Alzheimer’s disease can apparently be favored by a diet rich in sugar and carbohydrates. Because when the insulin level rises, the changes typical of Alzheimer’s occur in the brain. Alzheimer’s is therefore increasingly referred to as type 3 diabetes.

Too much sugar increases the risk of Alzheimer’s

The higher the insulin level in the body, the better the conditions for Alzheimer’s disease seem to be. Insulin levels rise mainly when large amounts of sugar and other isolated carbohydrates are consumed.

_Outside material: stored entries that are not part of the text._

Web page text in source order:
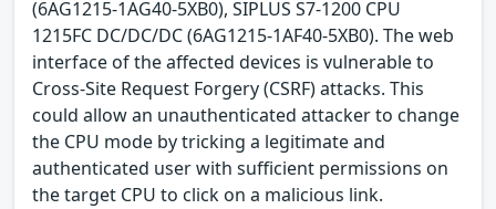
(6AG1215-1AG40-5XB0), SIPLUS S7-1200 CPU
1215FC DC/DC/DC (6AG1215-1AF40-5XB0). The web
interface of the affected devices is vulnerable to
Cross-Site Request Forgery (CSRF) attacks. This
could allow an unauthenticated attacker to change
the CPU mode by tricking a legitimate and
authenticated user with sufficient permissions on
the target CPU to click on a malicious link.
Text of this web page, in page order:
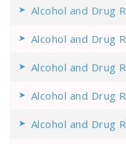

Because insulin is a hormone that is always released when sugar or other carbohydrates arrive in the body, it is responsible for transporting the sugar into the body cells and thus ensuring that the blood sugar level always remains nicely balanced.

Insulin works differently in the brain than in the body

In addition to regulating blood sugar, insulin has other – much less well-known – functions in the body. For example, it promotes the storage of blood fats in the fatty tissue. On the one hand, this is advantageous because it lowers the blood fat level.

On the other hand, a permanently elevated insulin level can of course also lead to obesity. This is because fat cannot be broken down in the presence of high insulin levels.

In the brain, on the other hand, insulin has completely different tasks. Just like other body cells, the brain cells also need sugar to generate energy. But they can absorb the sugar independently of insulin. So you don’t need insulin for this.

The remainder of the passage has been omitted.